On 14.02.2011 20:14, Martina Nolte wrote:
> Die gewählten Vorstandsmitglieder können diesen
> Info-(Erinnerungs-)Service an Mitglieder, "Stakeholder" oder wen auch
> immer auch aktiv selbst anbieten und ihre damaligen "Bewerbungen"
> öffentlich online stellen, wann und wo immer sie möchten.
> Für diese Zwecke braucht es aber - das ist der entscheidende Punkt -
> keine hoheitliche Entscheidung des Vereins über die Köpfe auch der nicht
> in den Vorstand gewählten Bewerber oder der lange aus dem Amt
> ausgeschiedenen Vorstandsmitglieder hinweg.

Richtig. Nur handelt es sich hierbei nicht um eine solche. Wie gesagt:

1. Jeder Kandidat legt selbst fest, welche Informationen er preisgibt. 
Es gibt in der Bewerbung keine Informationspflichten irgendeiner Form, 
an die sich Kandidaten halten müssen.

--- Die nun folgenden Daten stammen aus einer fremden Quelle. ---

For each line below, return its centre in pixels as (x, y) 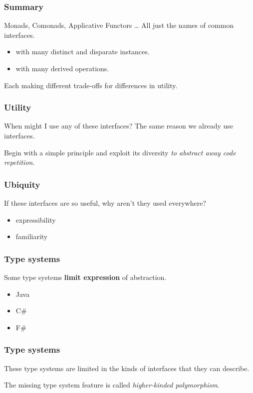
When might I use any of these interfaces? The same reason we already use (119, 126)
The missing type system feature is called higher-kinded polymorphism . (112, 385)
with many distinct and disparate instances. (83, 52)
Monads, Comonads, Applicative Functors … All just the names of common (119, 25)
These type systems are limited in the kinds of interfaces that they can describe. (127, 368)
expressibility (36, 219)
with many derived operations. (62, 68)
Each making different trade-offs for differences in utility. (91, 85)
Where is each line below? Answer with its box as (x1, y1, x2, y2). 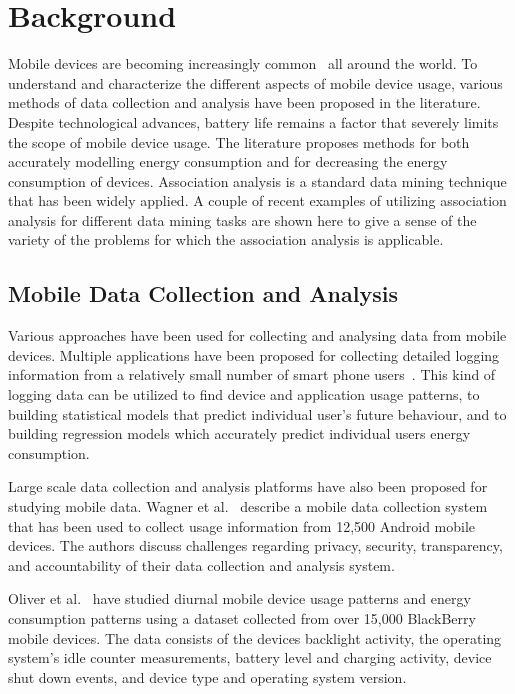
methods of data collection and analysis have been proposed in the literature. (8, 92, 481, 113)
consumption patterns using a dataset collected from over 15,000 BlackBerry (8, 607, 476, 628)
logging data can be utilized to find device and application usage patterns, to (8, 384, 480, 405)
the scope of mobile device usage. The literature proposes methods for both (8, 131, 470, 152)
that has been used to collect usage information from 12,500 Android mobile (8, 515, 476, 536)
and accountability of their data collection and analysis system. (8, 554, 395, 575)
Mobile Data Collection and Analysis (8, 278, 398, 309)
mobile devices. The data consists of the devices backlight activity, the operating (8, 627, 502, 648)
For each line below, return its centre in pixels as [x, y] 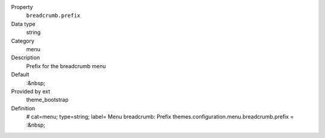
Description [26, 58]
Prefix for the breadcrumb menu [66, 66]
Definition [23, 108]
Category [23, 41]
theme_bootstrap [47, 100]
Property [22, 7]
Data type [23, 24]
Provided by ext [31, 91]
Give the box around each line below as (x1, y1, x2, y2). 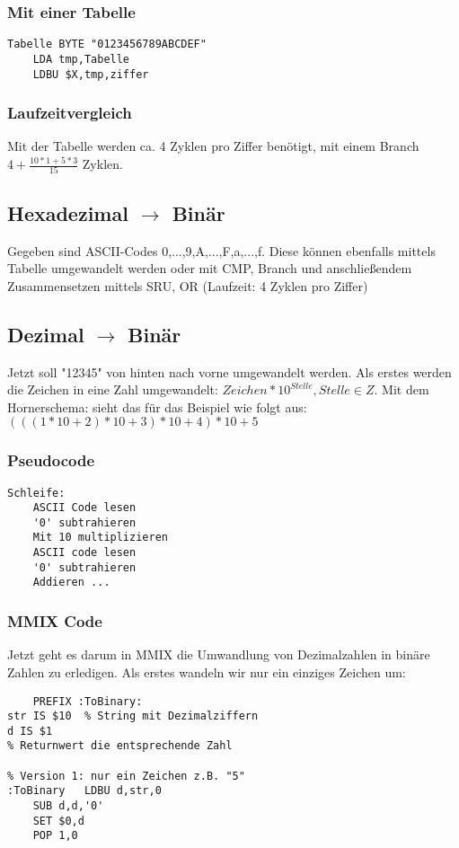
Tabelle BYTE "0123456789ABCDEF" (7, 38, 207, 51)
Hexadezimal (7, 199, 128, 226)
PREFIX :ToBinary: (32, 694, 143, 708)
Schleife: (7, 486, 66, 499)
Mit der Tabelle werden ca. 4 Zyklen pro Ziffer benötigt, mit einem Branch (7, 137, 419, 155)
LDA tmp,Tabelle (32, 52, 130, 66)
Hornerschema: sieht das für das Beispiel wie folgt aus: (7, 397, 307, 416)
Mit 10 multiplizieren (32, 531, 168, 544)
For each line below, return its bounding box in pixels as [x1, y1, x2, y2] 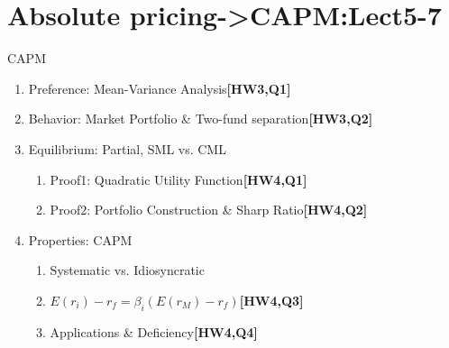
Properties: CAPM [28, 230, 133, 249]
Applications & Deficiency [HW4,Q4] [50, 322, 258, 341]
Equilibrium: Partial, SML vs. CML [28, 139, 226, 158]
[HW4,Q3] [239, 290, 304, 309]
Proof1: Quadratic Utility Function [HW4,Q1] [50, 169, 307, 188]
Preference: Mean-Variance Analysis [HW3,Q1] [28, 78, 291, 97]
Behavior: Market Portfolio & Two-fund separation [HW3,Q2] [28, 109, 373, 128]
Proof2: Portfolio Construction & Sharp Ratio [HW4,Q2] [50, 200, 368, 219]

Die Entscheidung, was der Kandidat 
veröffentlicht, liegt allein beim Kandidat, und damit auch die 
Verantwortung für diese Entscheidung. Niemand wird gezwungen, 
persönliche Informationen zu veröffentlichen, die er nicht 
veröffentlichen möchte.

2. Jeder Kandidat gibt sein Einverständnis für die Veröffentlichung. 
Niemand wird gezwungen dieses Einverständnis zu geben.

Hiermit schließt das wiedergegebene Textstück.